El escritor Paul Auster tenía la misma edad que Donald Trump, lo que confirma que a menudo la muerte equivoca el orden de sus prioridades. Ha tenido un gran talento para la escritura de novelas, y su obra, y él mismo, han sido enormemente populares en toda América y Europa. No ha sido un genio, y escribo esto como un elogio. Él fue el que definió a un escritor como “alguien que, si todo va bien, pasa cincuenta años de su vida trabajando encerrado en una habitación”. Quería decir que el secreto del arte de la literatura no era otro que el trabajo. Empleo, trabajo y más trabajo, y la determinación de no dar nunca por terminado el tiempo de aprendizaje. Si algún día un escritor piensa, o siente, que ya domina su oficio, entonces quien está terminado es él.
Paul Auster tenía muy presente esto, y también el hecho de que la novela, como forma literaria, difícilmente morirá nunca, porque responde a la necesidad que tenemos los humanos de contarnos historias. “Los seres humanos necesitan historias, las necesitan casi tan desesperadamente como la comida. Y sea cual sea la forma en que se presenten –en la página impresa, o en la pantalla de la televisión–, es imposible imaginar la vida sin historias”. Con pequeñas variaciones, repitió esa misma idea en distintas ocasiones, por escrito o de palabra.
Como lector, he contado a veces que viví bastante tiempo fascinado por su novela Leviatán, y he mencionado a menudo su inicio como ejemplo de un arranque narrativo irresistible: una vez leído el primer párrafo, uno ya no puede detenerse hasta el final.

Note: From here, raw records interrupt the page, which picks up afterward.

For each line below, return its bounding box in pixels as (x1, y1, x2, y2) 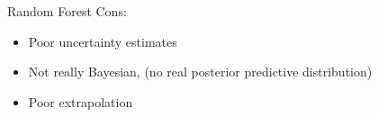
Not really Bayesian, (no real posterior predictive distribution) (28, 62, 373, 81)
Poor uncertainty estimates (28, 31, 177, 50)
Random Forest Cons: (7, 2, 127, 20)
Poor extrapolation (28, 92, 133, 111)
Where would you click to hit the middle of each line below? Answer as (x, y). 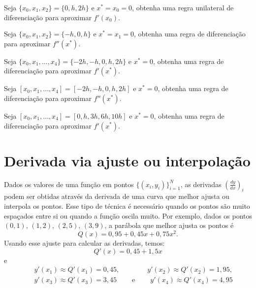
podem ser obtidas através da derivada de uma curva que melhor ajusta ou (117, 196)
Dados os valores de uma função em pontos (69, 184)
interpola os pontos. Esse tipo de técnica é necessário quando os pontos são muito (127, 206)
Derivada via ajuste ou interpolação (127, 160)
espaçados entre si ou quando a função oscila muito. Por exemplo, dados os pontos (128, 215)
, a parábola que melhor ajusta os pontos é (169, 225)
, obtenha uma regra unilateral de (183, 7)
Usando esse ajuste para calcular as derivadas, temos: (84, 242)
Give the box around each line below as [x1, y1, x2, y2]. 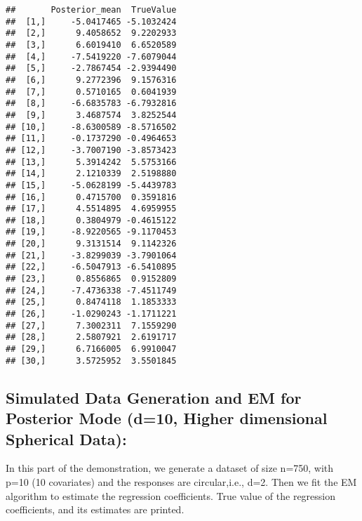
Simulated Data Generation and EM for [6, 386, 302, 408]
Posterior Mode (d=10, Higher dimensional [6, 407, 328, 429]
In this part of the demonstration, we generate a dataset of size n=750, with [6, 461, 334, 475]
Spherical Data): [6, 428, 127, 449]
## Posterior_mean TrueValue [6, 5, 177, 15]
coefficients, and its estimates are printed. [6, 502, 185, 517]
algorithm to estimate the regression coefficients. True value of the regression [6, 488, 336, 503]
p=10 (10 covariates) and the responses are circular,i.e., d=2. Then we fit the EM [6, 474, 357, 489]
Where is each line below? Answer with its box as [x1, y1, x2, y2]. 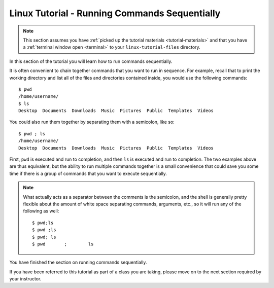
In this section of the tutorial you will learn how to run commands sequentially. [9, 58, 173, 64]
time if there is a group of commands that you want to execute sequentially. [9, 170, 167, 176]
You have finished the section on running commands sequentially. [9, 259, 147, 266]
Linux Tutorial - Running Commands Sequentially [9, 8, 221, 19]
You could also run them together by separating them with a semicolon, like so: [9, 119, 175, 125]
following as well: [23, 208, 59, 214]
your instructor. [9, 276, 42, 282]
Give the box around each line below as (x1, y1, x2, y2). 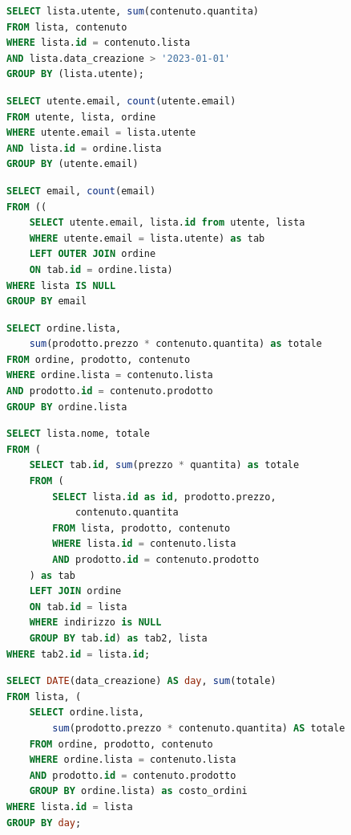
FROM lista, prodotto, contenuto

Además de Leviatán, fui (soy) admirador de otras obras suyas como El Palacio de la Luna, La trilogía de Nueva York (Auster formaba parte de los neoyorquinos que los catalanes sienten como sedes, como Bruce Springsteen, aunque sea de Nueva Jersey, o Woody Allen, hasta que empezó a no hacer tanta gracia), El cuento de Navidad de Auggie Wren o La música del azar. El azar, precisamente, suele aparecer conjuntamente con el amor a las historias austerianas, y son casi siempre su tema y su acontecimiento principal. También la identidad individual de sus personajes, a menudo cuestionada, puesta en duda: biografías inciertas, nombres que se repiten, genealogías que se desdibujan, iniciales que no se sabe a quién corresponden, personajes que se llaman como el autor pero que no lo son (¿o sí?) pululan por sus páginas, que tienen cabida para la angustia, el humor, la desesperación, el morbo, el misterio y lo que suele conocerse como buenos sentimientos. Nos amamos todavía los personajes de Smoke y Blue in the face, las dos películas con guión suyo que dirigió Wayne Wang. Se ha convertido en un tópico sobre Auster mencionar las novelas suyas que no nos han gustado, y por tanto lo obviaremos. Sus relatos insisten a menudo en la dificultad de delimitar dónde termina la realidad y dónde comienza la ficción. Cuesta saber en cuál de estos dos planes, el real o el ficticio, Paul Auster está muerto. Quizás en ninguna.